Incidente di percorso, dunque?

“Dobbiamo ringraziare, a mio parere, Castori e la squadra per quanto finora hanno fatto. La Salernitana era e resta una squadra con delle precise ed evidenti lacune che il tecnico ha saputo mascherare con le sue capacità tattiche e caratteriali. Per questo, ripeto, la posizione ed in punti in classifica dopo sedici giornate di campionato meritano solo applausi. Il Monza ha calciatori di altra categoria, come Boateng e Balotelli, che si sono aggiunti ad un gruppo di altissima qualità media. Barberis è stato anche ieri preciso e chirurgico in regia, Frattesi è una mezz’ala giovane e di grande prospettiva, Carlos Augusto è un terzino devastante. Insomma, i singoli del Monza sono tutti di grande qualità e Brocchi ha titolari e riserve di pari valore. Direi che è un bel vantaggio”.

Non così Castori, o no?

“Si sa, almeno secondo il mio punto di vista, che la Salernitana ha delle lacune. Inutile ripetere sempre gli stessi concetti. Credo che tecnico e società sappiano bene dove e come intervenire”.

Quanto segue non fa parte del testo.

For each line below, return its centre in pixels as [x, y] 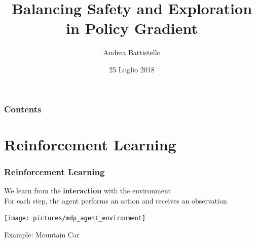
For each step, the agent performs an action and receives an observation [116, 200]
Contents [23, 109]
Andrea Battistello [132, 52]
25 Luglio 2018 [132, 69]
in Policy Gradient [132, 28]
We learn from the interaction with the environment [87, 191]
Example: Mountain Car [42, 234]
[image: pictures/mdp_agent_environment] [75, 218]
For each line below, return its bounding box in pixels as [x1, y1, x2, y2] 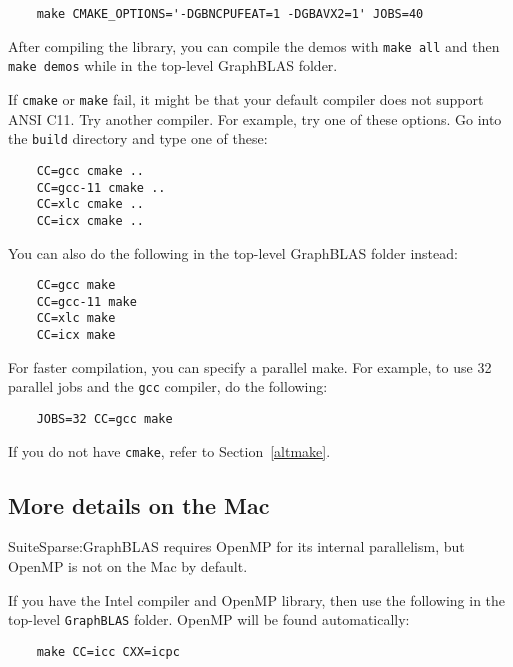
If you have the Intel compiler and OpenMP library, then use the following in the [8, 589, 506, 610]
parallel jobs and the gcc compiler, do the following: [8, 376, 328, 397]
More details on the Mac [8, 489, 270, 520]
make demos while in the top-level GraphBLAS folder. [8, 55, 338, 76]
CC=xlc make [36, 311, 116, 326]
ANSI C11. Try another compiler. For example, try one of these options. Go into [8, 108, 502, 129]
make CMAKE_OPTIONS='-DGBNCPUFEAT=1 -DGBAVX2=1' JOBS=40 [36, 7, 424, 21]
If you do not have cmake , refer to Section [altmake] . [8, 440, 331, 461]

Intanto, lunedì si gioca di nuovo. C’è il Pordenone all’Arechi…

“Partita difficile come tutte in B. Certamente anche il Pordenone è una buona squadra ed è reduce da una bella vittoria sulla Reggiana, ma, al tempo stesso, non ha la qualità media del Monza. Sarà una partita tosta, da affrontare con lo spirito giusto”.

Siamo alla fine del 2020. Mai come ora c’è il desiderio di farsi gli auguri per un futuro migliore.

“C’è bisogno di tanta serenità dopo un anno così tribolato per l’umanità. Auguri di cuore a tutti!”